◆ PROBLEM
Retype, word for word, every line of the records below starting at the one that contains "Pokud z pilotního" and ending at the one that contains "Umožní historické sledování"; include both of those lines and nothing more.

....................

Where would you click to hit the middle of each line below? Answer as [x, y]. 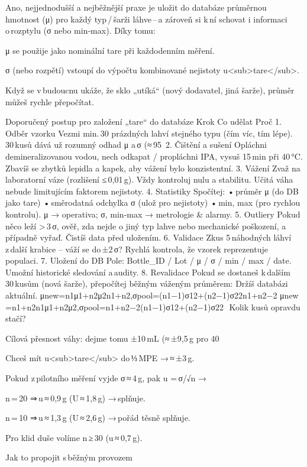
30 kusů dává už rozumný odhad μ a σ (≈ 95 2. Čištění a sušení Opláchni [136, 145]
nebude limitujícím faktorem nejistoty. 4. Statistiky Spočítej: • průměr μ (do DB [152, 191]
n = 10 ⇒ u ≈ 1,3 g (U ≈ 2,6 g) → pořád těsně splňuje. [98, 418]
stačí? [16, 318]
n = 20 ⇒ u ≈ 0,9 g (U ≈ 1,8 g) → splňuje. [75, 398]
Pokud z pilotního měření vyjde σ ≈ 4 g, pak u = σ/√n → [106, 378]
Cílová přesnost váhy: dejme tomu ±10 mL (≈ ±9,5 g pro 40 [112, 338]
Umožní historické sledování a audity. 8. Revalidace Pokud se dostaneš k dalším [148, 272]
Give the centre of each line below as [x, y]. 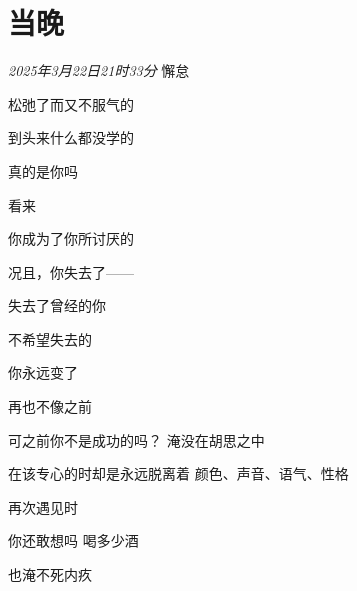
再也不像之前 [50, 406]
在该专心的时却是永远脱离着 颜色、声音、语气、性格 [178, 473]
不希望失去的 [50, 338]
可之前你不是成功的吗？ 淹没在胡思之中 [136, 439]
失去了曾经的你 [57, 305]
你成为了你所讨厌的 [71, 238]
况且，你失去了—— [71, 271]
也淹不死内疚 [50, 574]
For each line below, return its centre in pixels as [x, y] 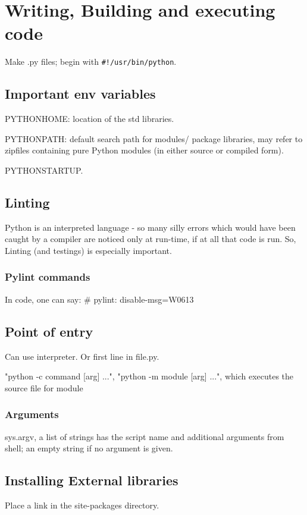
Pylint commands [48, 277]
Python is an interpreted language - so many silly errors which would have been [150, 227]
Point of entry [49, 331]
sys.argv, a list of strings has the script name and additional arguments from [145, 436]
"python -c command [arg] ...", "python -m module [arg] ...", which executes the [149, 376]
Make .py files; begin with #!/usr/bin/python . [91, 62]
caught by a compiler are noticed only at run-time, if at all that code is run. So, [151, 239]
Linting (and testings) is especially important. [88, 250]
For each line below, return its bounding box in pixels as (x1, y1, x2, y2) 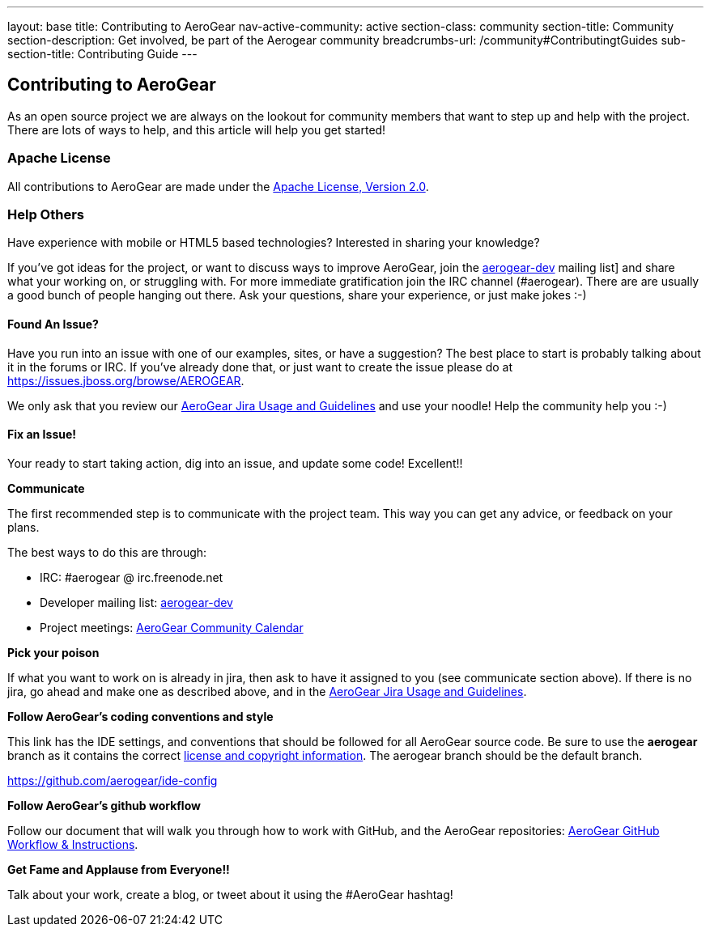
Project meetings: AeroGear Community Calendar (40, 620, 304, 634)
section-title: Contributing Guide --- (7, 47, 198, 61)
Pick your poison (7, 645, 100, 659)
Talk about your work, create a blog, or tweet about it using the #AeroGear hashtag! (7, 887, 453, 901)
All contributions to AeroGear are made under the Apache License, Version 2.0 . (7, 179, 429, 193)
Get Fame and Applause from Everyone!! (7, 862, 230, 876)
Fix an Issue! (7, 427, 77, 442)
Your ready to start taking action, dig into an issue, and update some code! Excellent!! (7, 456, 463, 470)
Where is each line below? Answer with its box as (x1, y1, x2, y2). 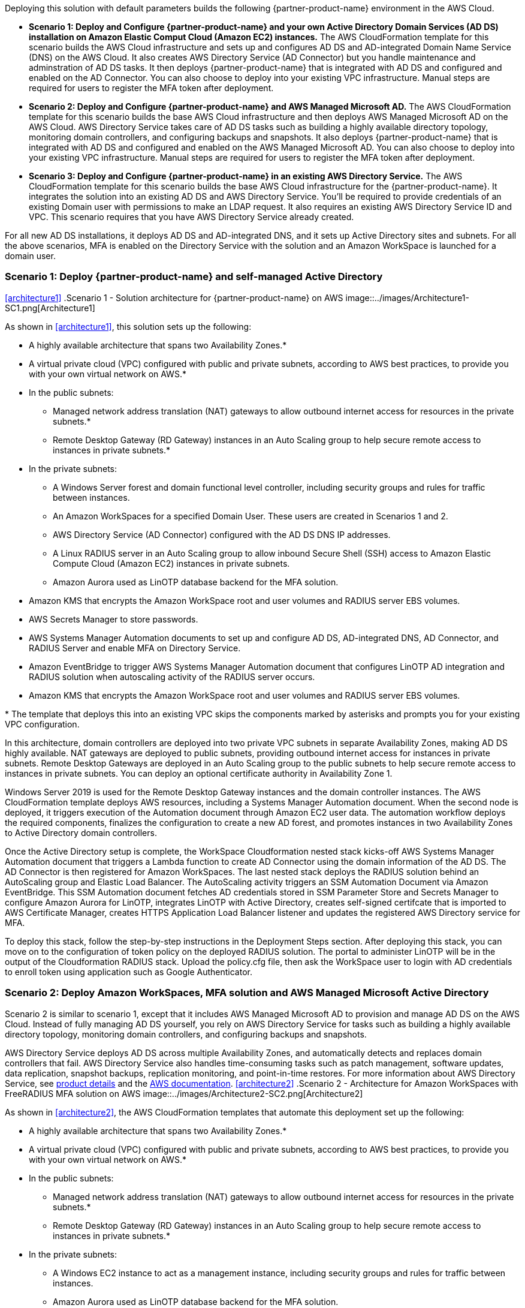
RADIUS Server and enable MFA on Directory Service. (29, 642, 241, 653)
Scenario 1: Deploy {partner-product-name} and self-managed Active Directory (5, 270, 383, 283)
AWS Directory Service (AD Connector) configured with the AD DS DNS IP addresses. (53, 529, 391, 540)
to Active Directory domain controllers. (5, 827, 157, 838)
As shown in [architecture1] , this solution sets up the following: (5, 321, 252, 332)
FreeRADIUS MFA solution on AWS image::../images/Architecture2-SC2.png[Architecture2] (5, 1088, 363, 1099)
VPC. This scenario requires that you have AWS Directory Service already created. (29, 212, 354, 222)
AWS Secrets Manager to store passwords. (29, 614, 198, 624)
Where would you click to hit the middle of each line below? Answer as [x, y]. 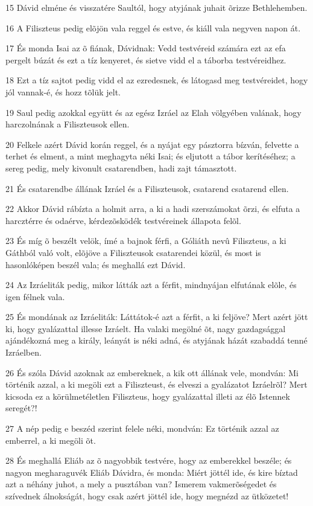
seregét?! [21, 408]
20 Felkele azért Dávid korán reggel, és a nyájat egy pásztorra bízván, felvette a [152, 144]
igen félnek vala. [35, 296]
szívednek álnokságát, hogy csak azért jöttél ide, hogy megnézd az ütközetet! [147, 496]
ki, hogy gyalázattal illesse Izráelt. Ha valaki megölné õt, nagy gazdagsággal [146, 328]
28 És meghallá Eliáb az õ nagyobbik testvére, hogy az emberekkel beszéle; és [149, 460]
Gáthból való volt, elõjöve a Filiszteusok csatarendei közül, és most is [133, 252]
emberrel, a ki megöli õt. [51, 440]
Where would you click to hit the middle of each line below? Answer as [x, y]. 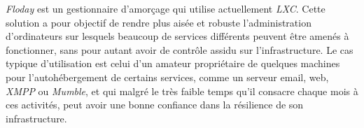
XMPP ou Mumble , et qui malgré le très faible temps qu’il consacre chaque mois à [182, 91]
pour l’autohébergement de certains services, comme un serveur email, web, [167, 77]
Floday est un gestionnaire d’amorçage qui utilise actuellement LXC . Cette [166, 8]
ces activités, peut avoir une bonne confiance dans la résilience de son [155, 105]
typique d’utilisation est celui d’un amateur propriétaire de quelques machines [173, 63]
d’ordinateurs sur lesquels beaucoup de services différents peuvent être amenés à [177, 36]
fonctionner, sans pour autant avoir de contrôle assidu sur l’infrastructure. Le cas [180, 49]
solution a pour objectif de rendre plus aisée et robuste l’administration [159, 22]
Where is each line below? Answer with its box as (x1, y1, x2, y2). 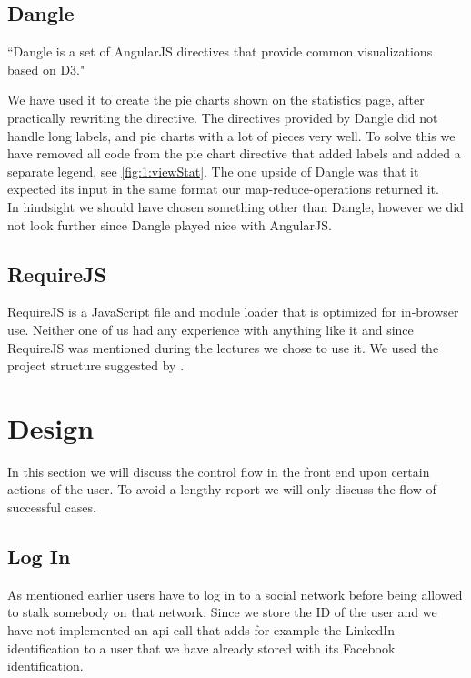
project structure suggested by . (7, 356, 185, 375)
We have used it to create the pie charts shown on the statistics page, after (7, 90, 425, 109)
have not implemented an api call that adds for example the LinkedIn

....................

◆ WRITTEN RESPONSE
Pokud z pilotního měření vyjde σ ≈ 4 g, pak u = σ/√n → [106, 378]
Cílová přesnost váhy: dejme tomu ±10 mL (≈ ±9,5 g pro 40 [112, 338]
Umožní historické sledování a audity. 8. Revalidace Pokud se dostaneš k dalším [148, 272]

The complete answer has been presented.